Looking at the past sprint I’d completed 49 story points over 3 days. My goal was to have the site finished by Friday midday, which at the time of writing this is 4 1/2 days away… at a velocity of 16 points per day, I could complete 72 story points, but the sprint backlog was 92 points.… So I had to make some choices, It was time to prioritise the sprint backlog. The two factors to consider when prioritising any backlog are risk and value, with “risk” being uncertainty & “value” being what the user of the site would experience as making their life better. When it comes to risk, I didn’t have experience with the AMP framework, which I outlined in my project charter as well. So the goal is to tackle these stories early in the project. Next, I moved the tasks that were for HR personas higher in the list.

Now I had my prioritised backlog I could move the user stories back into the product backlog that I didn’t think I could complete. I made a call early with this process, that I would have to forego a CMS to get this up by Friday. This meant I’d have to manually set up new pages, but with a goal to have only a handful of posts to launch with it was ok. Now, I was left with 76 story points for my sprint… I decided it was doable! A little above the 72 I was aiming for but missing the deadline had no real-world consequences.

The last thing I did was make a Kanban view in Airtable. This was going to be my main working view. Meaning my flavor of Agile for this project is ScrumBan

Sometimes it felt like going back to the dark ages.. An almost basic html multi-page application with no hopes of writing my own custom javascript. At least CSS has come a really long way in the last 5 years. Also luckily AMP offers probably just enough boilerplate components to keep me happy; modal lightboxes, social sharers, sidebar menus, analytics plugins, carousels, google sheets viewers, time and date formatters and so on. Basically, you don’t get to implement any of your own JS, just connect the styling with what is already offered through these boilerplates (at the time of writing this post anyway).

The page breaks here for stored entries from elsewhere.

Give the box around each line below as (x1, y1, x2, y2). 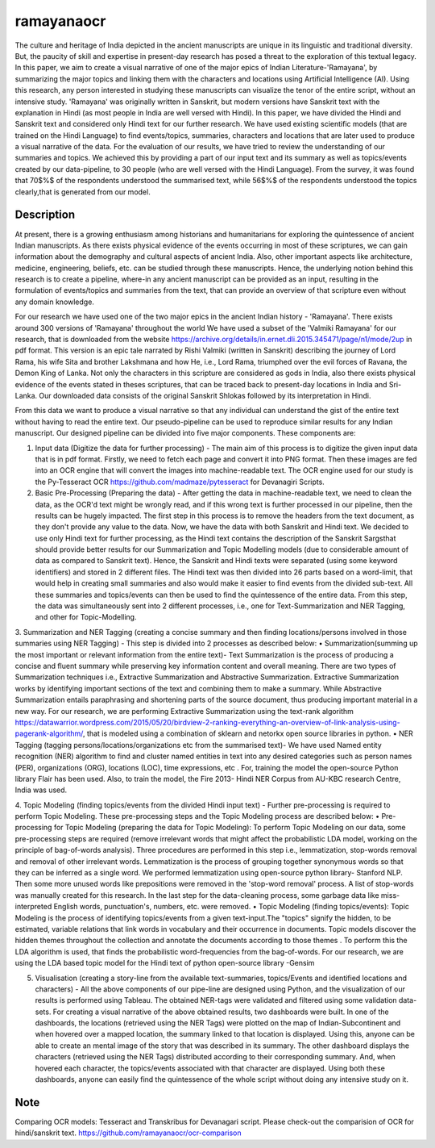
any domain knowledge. (14, 297, 94, 307)
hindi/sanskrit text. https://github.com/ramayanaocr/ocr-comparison (14, 1128, 242, 1138)
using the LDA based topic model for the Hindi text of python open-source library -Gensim (14, 958, 315, 968)
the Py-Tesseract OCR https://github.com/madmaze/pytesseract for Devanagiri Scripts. (35, 477, 325, 486)
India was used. (14, 785, 68, 795)
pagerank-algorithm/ (14, 728, 84, 738)
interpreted (14, 902, 52, 912)
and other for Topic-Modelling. (35, 612, 137, 622)

When it comes to CSS you can forget about including style sheets separately, all CSS is served inline, saving multiple resource requests and well, you guessed it, saving time too… This makes for a sore scrolling hand when your CSS doc is 2000 lines long.

Most CSS is supported but the only frustrating unsupported feature that I really missed was background-image. If you want to float some text over an image, or you want to just centre an image, hide any overflow and let its size depending on the device then you’re going to need to find another way. All images must be loaded with the <amp-img /> mark up with the width and height defined at the outset. Images are the enemy to load times, so AMP has strict enforcement over this.

I even added me as a “Person” with the new JSON-LD markup. This will hopefully give me a little bit of an edge in SEO. I found this great resource to help me put it all together

7) Deployment and Testing!

As it was a simple application, and it was a one-man team, I stuck with User Acceptance Testing (using the site as a normal user would) on my local environment, then exploratory testing in production.

Also, my project would come way under budget, thanks to Netlify’s free hosting and Cloudflare’s free SSL certificates I can not pay a cent to get this thing up!

8) Continuous Improvement!

A/B testing is all about asking good questions. I wanted to start simple. My design is very much flat & monochrome. I wanted to know if giving the Call to Actions a little more flare could change results. This test will be a long one, not a huge amount of traffic will be on my site. Either way, let’s set it up and check back in later!

Here’s my first experiment.


It's lightning fast, It's beautiful (maybe I'm just a doting father). It's to the point. It's SEO rich. Now I just need content!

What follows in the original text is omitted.